During 2013–14 Heineken Cup, O'Shea led Quins to second in their pool, 9th overall dropping them down to the quarter-finals of the 2013–14 European Challenge Cup. After beating Stade Français 29–6, they failed to progress past the semi-finals after being defeated by Northampton Saints 10–18 in what was an all-England semi-finals. In the Premiership, Saracens beat Quins 31–17 in the semi-finals, while they also failed to get out of their group in the 2013–14 LV Cup. Harlequins dropped even further down the table during the 2014–15 Aviva Premiership, finishing 8th overall, which also meant they dropped out of the top flight European tournament. Quins did, however, make it all the way to the final of the 2015–16 European Rugby Challenge Cup, but were defeated by Montpellier 26–19, which was O'Shea's last match in charge of the team. On 20 January 2016, Harlequins announced that he would be leaving the club at the end of the season, after 6 years in the Director of Rugby role.

====Honours====

Harlequins
- English Premiership
  - Winners: 2012
- European Rugby Challenge Cup
  - Winners: 2011
  - Runners-up: 2016
- Anglo-Welsh Cup
  - Winners: 2013

London Irish
- Anglo-Welsh Cup
  - Winners: 2002

===Head coach of Italy===
On 25 March 2016, after months of speculation, O'Shea was named the new head coach of the Italian national team, bringing with him Englishman Mike Catt. O'Shea's first match in charge was during the 2016 June internationals, where Italy toured the Americas. The tour began with a closely fought defeat to Argentina 30–24, before going onto beat the United States, 24–20, and Canada, 20–18. During the 2016 end of year tests, having heavily lost to New Zealand 68–10, O'Shea on 19 November, helped Italy to their first-ever victory against South Africa winning 20–18. However, the following week saw Italy lose to Tonga for the first time since 1999, 19–17.

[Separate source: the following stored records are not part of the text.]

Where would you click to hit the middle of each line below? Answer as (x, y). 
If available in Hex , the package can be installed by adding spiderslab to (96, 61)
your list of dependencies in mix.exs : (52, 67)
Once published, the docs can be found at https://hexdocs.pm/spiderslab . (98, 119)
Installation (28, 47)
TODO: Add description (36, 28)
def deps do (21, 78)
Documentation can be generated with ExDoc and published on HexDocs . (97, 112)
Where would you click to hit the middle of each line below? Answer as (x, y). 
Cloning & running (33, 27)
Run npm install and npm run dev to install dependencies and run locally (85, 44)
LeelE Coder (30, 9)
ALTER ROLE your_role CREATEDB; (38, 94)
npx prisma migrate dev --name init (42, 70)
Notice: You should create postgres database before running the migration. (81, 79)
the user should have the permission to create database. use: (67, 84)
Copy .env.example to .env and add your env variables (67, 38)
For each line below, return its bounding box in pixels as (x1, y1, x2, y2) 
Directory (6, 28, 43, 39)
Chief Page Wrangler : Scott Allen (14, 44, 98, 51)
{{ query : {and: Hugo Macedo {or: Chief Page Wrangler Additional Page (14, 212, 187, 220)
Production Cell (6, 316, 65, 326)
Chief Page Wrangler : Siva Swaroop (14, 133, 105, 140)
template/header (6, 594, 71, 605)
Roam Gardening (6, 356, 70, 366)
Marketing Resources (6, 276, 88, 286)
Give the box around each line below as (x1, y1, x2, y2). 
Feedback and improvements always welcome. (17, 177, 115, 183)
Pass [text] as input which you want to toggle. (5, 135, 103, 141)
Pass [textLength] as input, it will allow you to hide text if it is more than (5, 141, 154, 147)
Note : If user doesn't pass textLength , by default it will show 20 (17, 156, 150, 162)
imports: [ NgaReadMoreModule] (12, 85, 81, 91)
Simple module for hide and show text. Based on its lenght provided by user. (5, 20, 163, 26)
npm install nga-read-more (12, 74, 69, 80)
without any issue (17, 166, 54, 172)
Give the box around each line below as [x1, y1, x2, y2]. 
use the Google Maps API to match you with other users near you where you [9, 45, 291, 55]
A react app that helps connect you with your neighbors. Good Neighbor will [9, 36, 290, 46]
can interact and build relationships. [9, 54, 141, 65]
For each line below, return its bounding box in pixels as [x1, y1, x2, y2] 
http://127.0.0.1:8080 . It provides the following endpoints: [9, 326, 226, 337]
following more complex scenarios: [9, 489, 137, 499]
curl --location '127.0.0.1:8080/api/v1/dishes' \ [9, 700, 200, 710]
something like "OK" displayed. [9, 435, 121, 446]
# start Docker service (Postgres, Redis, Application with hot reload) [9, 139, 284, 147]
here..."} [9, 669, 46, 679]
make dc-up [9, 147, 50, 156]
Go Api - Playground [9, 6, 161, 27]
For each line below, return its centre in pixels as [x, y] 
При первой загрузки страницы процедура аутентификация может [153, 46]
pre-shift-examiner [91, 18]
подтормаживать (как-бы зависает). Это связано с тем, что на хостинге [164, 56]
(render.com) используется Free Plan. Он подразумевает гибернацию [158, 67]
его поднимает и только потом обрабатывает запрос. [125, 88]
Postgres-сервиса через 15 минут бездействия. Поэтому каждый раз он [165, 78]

In O'Shea's first Six Nations Championship, Italy lost all five games and failed to pick up a single point for the table. Despite leading Wales 7–3 in the opening round, they conceded 30 points in the second half to lose 33–7. This was followed by a loss to Ireland 63–10 and a loss to England despite also leading England at Twickenham 10–5 at half time and still within a score to win at the 60th minute. A loss to France 40–18 meant it was guaranteed Italy would finish bottom. The last week saw Italy fail to score any points against Scotland, losing 29–0. During Italy's June tests, Italy failed to win a game, losing to Scotland 34–13 in Singapore, Fiji 22–19 with a last minute drop goal by Ben Volavola to seal the victory for Fiji, before going onto lose to Australia 40–27. However the score was 28–27 with less than five minutes to go in the game, but two quick tries by the Wallabies saw them comfortably win the game. The 2017 end-of-year tests saw Italy gain a single victory in three tests, defeating Fiji 19–10, but losing to Argentina 15–31 and South Africa 6–35.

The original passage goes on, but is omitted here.